I personally use only these:
Linear MCP, so I explain what’s needed to be done only once.
Figma MCP to provide links to the design, so Claude can get understanding of the design. It uses many tokens though, so better to turn it off and provide screens of the design if you are not on x20 Max plan.
Tip: Use Ctrl+V(not cmd +v!) combination to insert a picture into claude code
Serena MCP to give Claude ability to work with code as a code and not simple text. From a pragmatic standpoint it speeds up claude significantly as the time to read files drops.
Context7 to use up to date technical documentation. Cannot say that it has a big impact as I work primarily with mature tech(who am I kidding, it’s legacy).
There are bunch of MCPs that give an access to browser to Claude, I am afraid to use them now as not enough time passed for them to mature. It wouldn’t speed up me tremendously, so it’s not worth the risk.
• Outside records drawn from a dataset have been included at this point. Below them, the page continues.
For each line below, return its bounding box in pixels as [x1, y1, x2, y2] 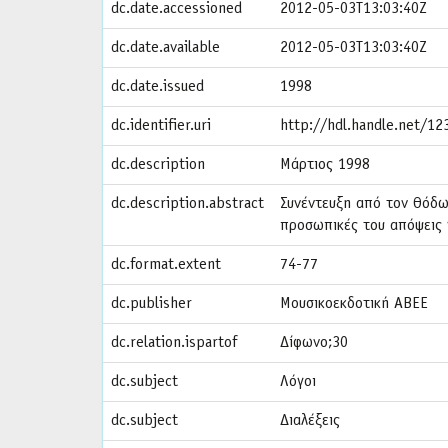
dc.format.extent [111, 257, 221, 273]
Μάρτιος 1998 [280, 157, 370, 173]
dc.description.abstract [111, 196, 264, 212]
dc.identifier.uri [111, 118, 211, 134]
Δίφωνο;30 [280, 335, 348, 351]
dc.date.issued [111, 79, 204, 95]
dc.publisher [111, 296, 192, 312]
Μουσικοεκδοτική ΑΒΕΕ [280, 296, 428, 312]
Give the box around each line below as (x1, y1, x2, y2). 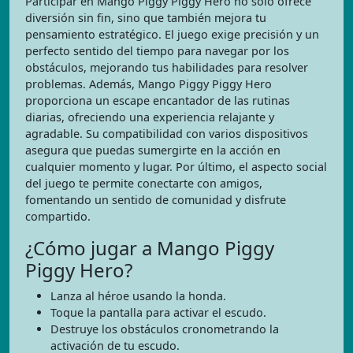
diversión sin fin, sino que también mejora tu (25, 9, 266, 25)
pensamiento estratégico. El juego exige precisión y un (25, 26, 319, 42)
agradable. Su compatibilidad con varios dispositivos (25, 125, 308, 141)
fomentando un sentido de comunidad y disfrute (25, 191, 286, 207)
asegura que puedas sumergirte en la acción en (25, 142, 281, 158)
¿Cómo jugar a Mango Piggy (25, 234, 274, 261)
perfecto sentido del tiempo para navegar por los (25, 43, 289, 58)
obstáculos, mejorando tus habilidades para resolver (25, 59, 308, 75)
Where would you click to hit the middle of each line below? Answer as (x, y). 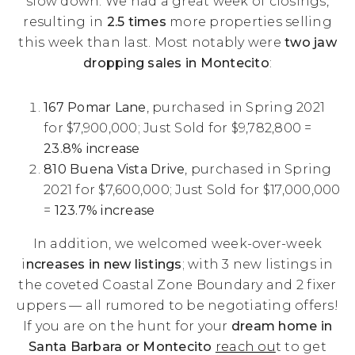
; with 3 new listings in (258, 264)
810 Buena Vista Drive (115, 169)
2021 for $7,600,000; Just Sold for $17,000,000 (192, 190)
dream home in (282, 326)
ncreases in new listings (104, 264)
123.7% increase (105, 210)
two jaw (311, 42)
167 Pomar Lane (95, 107)
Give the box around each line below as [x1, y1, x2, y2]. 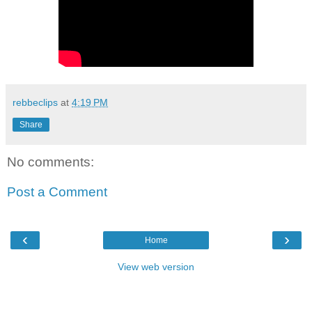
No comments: [7, 154, 94, 169]
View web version [118, 260, 194, 272]
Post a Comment [7, 185, 107, 200]
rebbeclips [13, 96, 58, 108]
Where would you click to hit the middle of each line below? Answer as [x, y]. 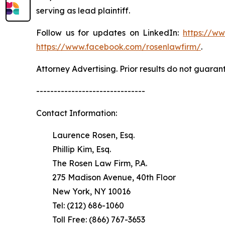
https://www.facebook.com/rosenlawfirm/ [119, 46]
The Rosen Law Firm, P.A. [92, 163]
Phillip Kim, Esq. [74, 149]
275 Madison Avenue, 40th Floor [106, 177]
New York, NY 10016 [83, 191]
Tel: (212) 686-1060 [80, 205]
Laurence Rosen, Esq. [85, 135]
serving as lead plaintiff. [83, 10]
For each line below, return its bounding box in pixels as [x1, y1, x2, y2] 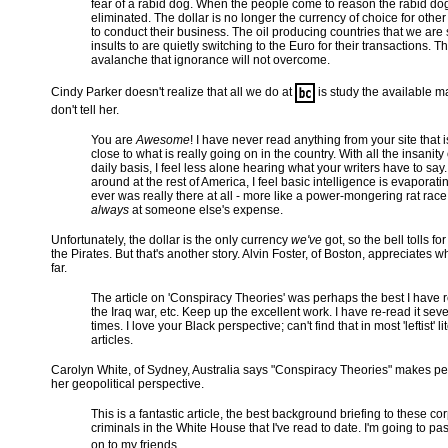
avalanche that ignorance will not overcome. [91, 53, 330, 67]
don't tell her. [51, 103, 119, 117]
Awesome [136, 133, 190, 147]
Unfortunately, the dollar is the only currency [51, 233, 291, 247]
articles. [91, 333, 133, 347]
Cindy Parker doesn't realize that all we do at [51, 85, 295, 100]
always [91, 203, 129, 217]
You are [91, 133, 136, 147]
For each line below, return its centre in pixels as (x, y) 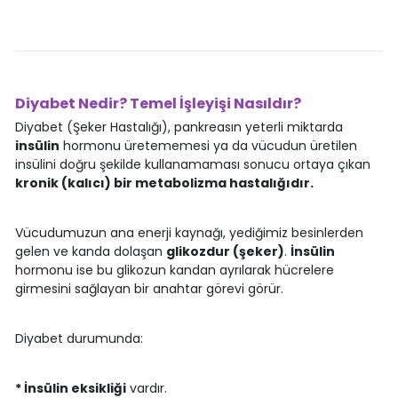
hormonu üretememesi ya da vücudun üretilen (208, 145)
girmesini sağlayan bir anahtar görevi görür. (149, 288)
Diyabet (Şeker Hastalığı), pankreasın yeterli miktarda (179, 127)
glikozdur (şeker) (225, 251)
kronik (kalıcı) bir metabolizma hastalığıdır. (164, 183)
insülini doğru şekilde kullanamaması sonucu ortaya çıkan (192, 164)
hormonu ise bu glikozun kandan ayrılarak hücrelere (174, 270)
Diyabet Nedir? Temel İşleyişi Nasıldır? (158, 103)
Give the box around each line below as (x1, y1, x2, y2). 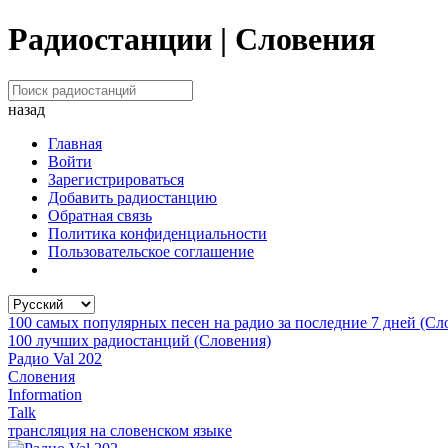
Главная (48, 134, 102, 152)
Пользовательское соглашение (48, 242, 254, 260)
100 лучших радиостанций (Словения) (8, 331, 271, 349)
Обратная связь (48, 206, 152, 224)
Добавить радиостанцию (48, 188, 217, 206)
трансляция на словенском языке (8, 421, 232, 439)
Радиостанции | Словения (8, 21, 375, 58)
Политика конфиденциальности (48, 224, 267, 242)
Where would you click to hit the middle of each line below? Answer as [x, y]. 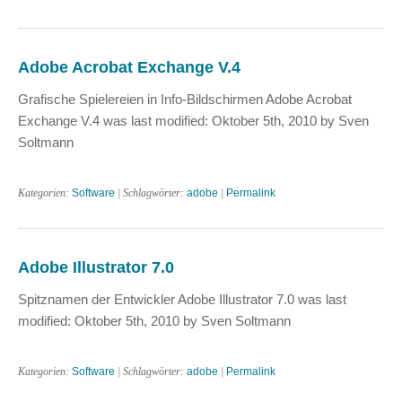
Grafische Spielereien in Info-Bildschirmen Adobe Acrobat [185, 99]
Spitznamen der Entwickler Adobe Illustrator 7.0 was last [182, 299]
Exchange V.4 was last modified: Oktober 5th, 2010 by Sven [193, 121]
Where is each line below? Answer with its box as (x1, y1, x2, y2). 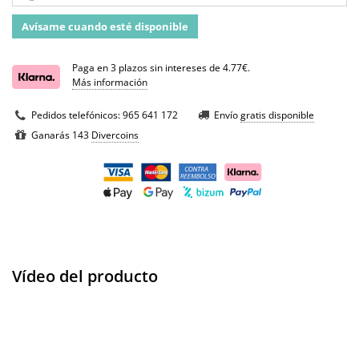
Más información (72, 75, 147, 90)
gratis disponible (240, 108, 314, 123)
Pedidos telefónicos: (31, 108, 123, 123)
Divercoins (91, 128, 139, 143)
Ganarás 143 (31, 128, 91, 143)
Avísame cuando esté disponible (22, 19, 188, 34)
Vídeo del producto (12, 265, 158, 288)
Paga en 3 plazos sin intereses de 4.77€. (72, 61, 250, 75)
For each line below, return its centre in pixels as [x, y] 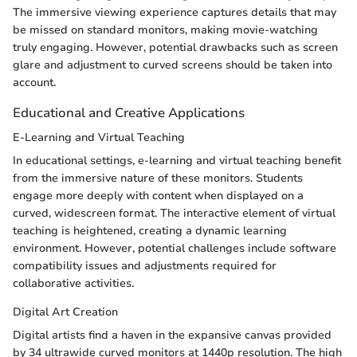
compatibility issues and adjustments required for [145, 266]
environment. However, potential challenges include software [175, 249]
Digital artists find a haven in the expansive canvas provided [172, 335]
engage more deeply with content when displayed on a [158, 196]
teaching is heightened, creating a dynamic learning [150, 231]
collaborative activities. [73, 284]
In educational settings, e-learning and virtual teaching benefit [177, 161]
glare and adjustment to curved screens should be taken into [173, 65]
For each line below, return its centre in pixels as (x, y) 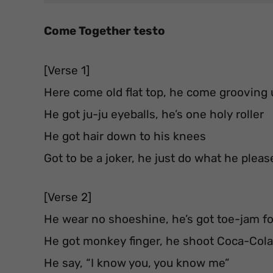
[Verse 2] (68, 197)
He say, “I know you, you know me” (136, 263)
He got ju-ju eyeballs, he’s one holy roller (154, 114)
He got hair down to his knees (125, 136)
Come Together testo (105, 31)
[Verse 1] (67, 70)
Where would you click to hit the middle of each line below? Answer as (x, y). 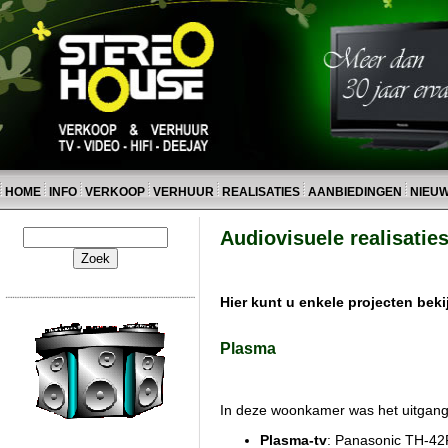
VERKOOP (116, 192)
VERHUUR (183, 192)
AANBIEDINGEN (355, 192)
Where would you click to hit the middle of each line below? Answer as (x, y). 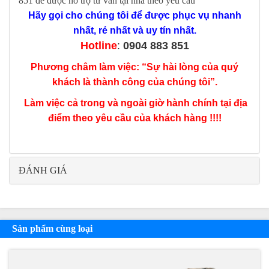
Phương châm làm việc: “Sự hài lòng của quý (134, 67)
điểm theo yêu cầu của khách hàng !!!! (134, 118)
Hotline (98, 46)
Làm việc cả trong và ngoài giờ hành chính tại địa (134, 103)
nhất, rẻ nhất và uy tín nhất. (134, 31)
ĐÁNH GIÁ (43, 171)
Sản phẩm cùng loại (52, 229)
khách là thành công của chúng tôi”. (134, 82)
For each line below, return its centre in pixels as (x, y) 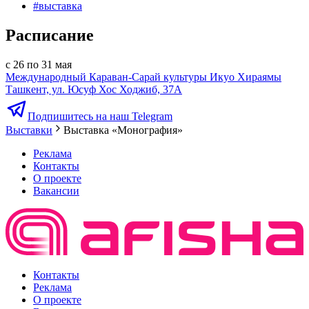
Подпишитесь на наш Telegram (100, 117)
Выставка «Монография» (123, 130)
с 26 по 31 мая (39, 65)
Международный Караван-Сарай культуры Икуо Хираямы (143, 77)
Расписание (50, 36)
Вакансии (56, 191)
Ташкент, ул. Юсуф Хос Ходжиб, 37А (94, 90)
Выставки (29, 130)
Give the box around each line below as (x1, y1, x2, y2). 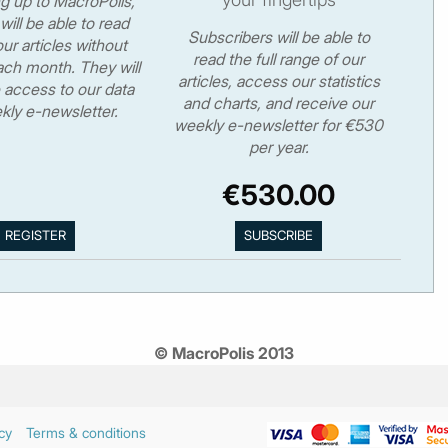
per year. (248, 136, 309, 157)
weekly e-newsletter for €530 (174, 114, 384, 135)
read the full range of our (193, 48, 365, 69)
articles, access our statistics (177, 70, 380, 91)
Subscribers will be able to (187, 26, 370, 47)
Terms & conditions (26, 424, 146, 441)
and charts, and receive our (183, 92, 375, 113)
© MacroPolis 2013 (154, 343, 294, 363)
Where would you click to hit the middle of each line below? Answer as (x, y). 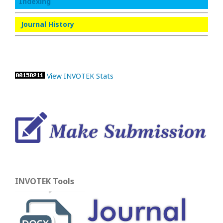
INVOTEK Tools (53, 181)
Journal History (48, 24)
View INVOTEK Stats (80, 76)
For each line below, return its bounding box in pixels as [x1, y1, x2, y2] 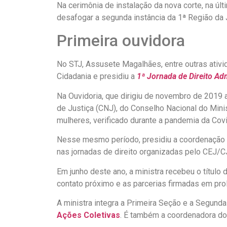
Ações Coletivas [57, 210, 120, 220]
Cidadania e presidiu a [57, 71, 137, 82]
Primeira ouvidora [57, 31, 185, 51]
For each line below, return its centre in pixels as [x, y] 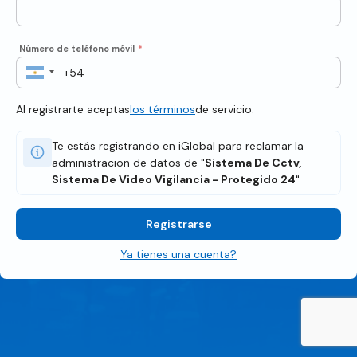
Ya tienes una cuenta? [178, 254]
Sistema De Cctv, [253, 163]
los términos [163, 109]
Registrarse [178, 224]
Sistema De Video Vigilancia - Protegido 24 [174, 179]
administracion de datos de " [128, 163]
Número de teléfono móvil [77, 49]
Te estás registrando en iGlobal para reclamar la [178, 146]
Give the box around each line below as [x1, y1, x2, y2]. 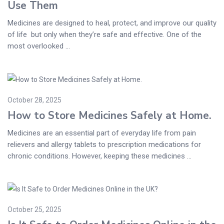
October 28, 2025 [7, 95, 61, 104]
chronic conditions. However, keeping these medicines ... [7, 151, 191, 160]
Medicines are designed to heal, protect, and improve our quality [7, 18, 216, 28]
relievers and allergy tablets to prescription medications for [7, 139, 201, 149]
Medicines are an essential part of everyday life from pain [7, 128, 196, 137]
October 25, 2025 [7, 205, 61, 214]
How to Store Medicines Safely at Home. [7, 108, 211, 122]
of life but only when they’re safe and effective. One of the [7, 30, 201, 39]
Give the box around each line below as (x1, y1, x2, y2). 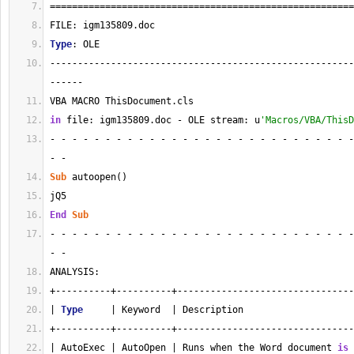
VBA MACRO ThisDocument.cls (50, 96, 199, 107)
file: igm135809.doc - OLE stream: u (61, 115, 260, 126)
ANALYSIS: (50, 266, 100, 277)
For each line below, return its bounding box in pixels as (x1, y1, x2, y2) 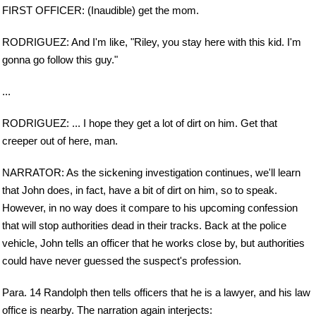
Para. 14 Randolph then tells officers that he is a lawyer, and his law (2, 286, 310, 299)
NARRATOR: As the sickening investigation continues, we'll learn (2, 166, 300, 179)
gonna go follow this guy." (2, 54, 118, 66)
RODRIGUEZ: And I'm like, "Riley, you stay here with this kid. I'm (2, 36, 301, 49)
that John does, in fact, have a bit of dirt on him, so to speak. (2, 184, 277, 197)
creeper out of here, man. (2, 135, 118, 147)
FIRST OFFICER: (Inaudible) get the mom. (2, 4, 199, 17)
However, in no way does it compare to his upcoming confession (2, 202, 298, 214)
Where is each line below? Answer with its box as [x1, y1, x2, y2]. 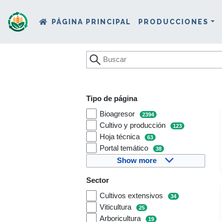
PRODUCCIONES [138, 17, 209, 26]
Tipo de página [86, 94, 137, 103]
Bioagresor [100, 110, 137, 118]
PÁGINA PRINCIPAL [52, 17, 132, 26]
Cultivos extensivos [100, 192, 166, 200]
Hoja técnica [100, 132, 142, 141]
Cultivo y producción [100, 121, 168, 129]
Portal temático [100, 144, 151, 152]
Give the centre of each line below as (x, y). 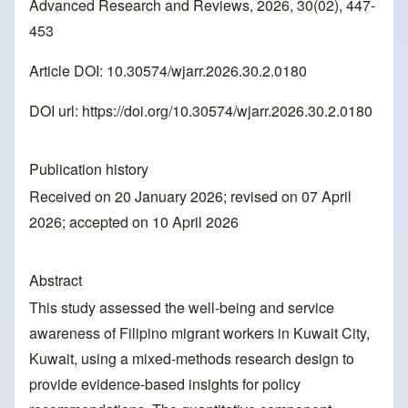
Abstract (56, 280)
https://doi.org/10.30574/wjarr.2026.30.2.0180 (227, 111)
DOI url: (56, 111)
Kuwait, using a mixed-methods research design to (192, 359)
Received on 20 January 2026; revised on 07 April (190, 197)
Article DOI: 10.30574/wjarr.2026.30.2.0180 (168, 71)
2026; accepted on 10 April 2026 (134, 222)
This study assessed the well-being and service (182, 308)
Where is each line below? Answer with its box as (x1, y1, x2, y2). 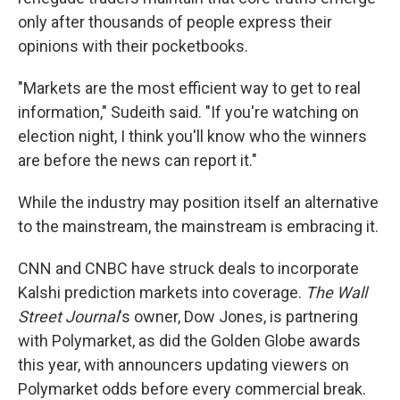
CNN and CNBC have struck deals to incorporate (18, 259, 359, 278)
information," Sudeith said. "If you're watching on (18, 103, 359, 121)
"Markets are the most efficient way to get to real (18, 79, 361, 97)
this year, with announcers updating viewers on (18, 355, 349, 374)
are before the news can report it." (18, 151, 257, 170)
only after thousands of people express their (18, 12, 332, 31)
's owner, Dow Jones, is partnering (119, 307, 358, 326)
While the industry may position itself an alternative (18, 193, 379, 212)
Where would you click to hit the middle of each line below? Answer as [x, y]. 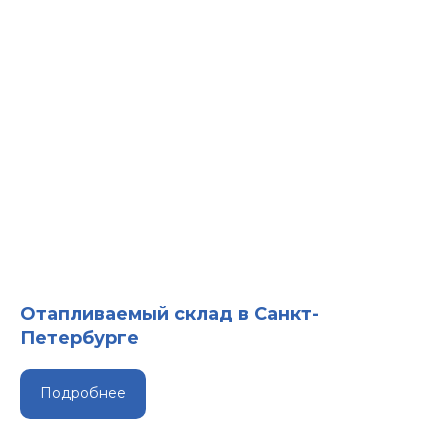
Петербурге [79, 338]
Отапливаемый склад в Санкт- [169, 314]
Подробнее [83, 393]
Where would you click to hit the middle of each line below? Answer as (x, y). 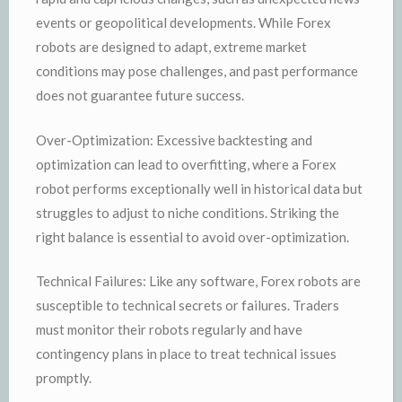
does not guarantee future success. (140, 95)
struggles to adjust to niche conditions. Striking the (188, 212)
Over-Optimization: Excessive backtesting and (174, 140)
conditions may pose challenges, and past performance (197, 71)
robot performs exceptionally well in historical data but (199, 188)
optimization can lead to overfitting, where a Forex (186, 164)
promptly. (64, 378)
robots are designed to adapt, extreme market (171, 47)
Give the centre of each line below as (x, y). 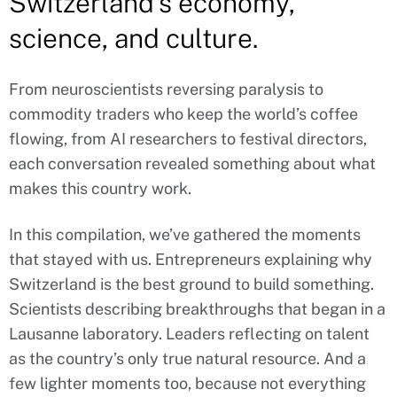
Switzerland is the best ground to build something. (191, 284)
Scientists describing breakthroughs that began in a (197, 308)
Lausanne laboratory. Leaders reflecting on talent (189, 333)
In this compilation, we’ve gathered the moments (185, 234)
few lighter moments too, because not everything (187, 383)
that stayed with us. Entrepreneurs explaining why (191, 259)
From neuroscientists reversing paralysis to (166, 89)
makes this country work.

Here is my .mcp file that you need to put in the root of the project:
{
"mcpServers": {
"Figma Dev Mode MCP": {
"type": "sse",
"url": "http://127.0.0.1:3845/sse"
},
"linear": {
"command": "npx",
"args": ["-y", "mcp-remote", "https://mcp.linear.app/sse"]
},
"context7": {
"command": "npx",
"args": ["-y", "@upstash/context7-mcp"]
},
"serena": {
"command": "/opt/homebrew/bin/uvx",
"args": [
"--from",
"git+https://github.com/oraios/serena",
"serena-mcp-server"
]
}
}
}So now your junior partner has a bunch of tools at their disposal, it’s their first time at work so they will ask for your approval literally for everything, e.g running a linter.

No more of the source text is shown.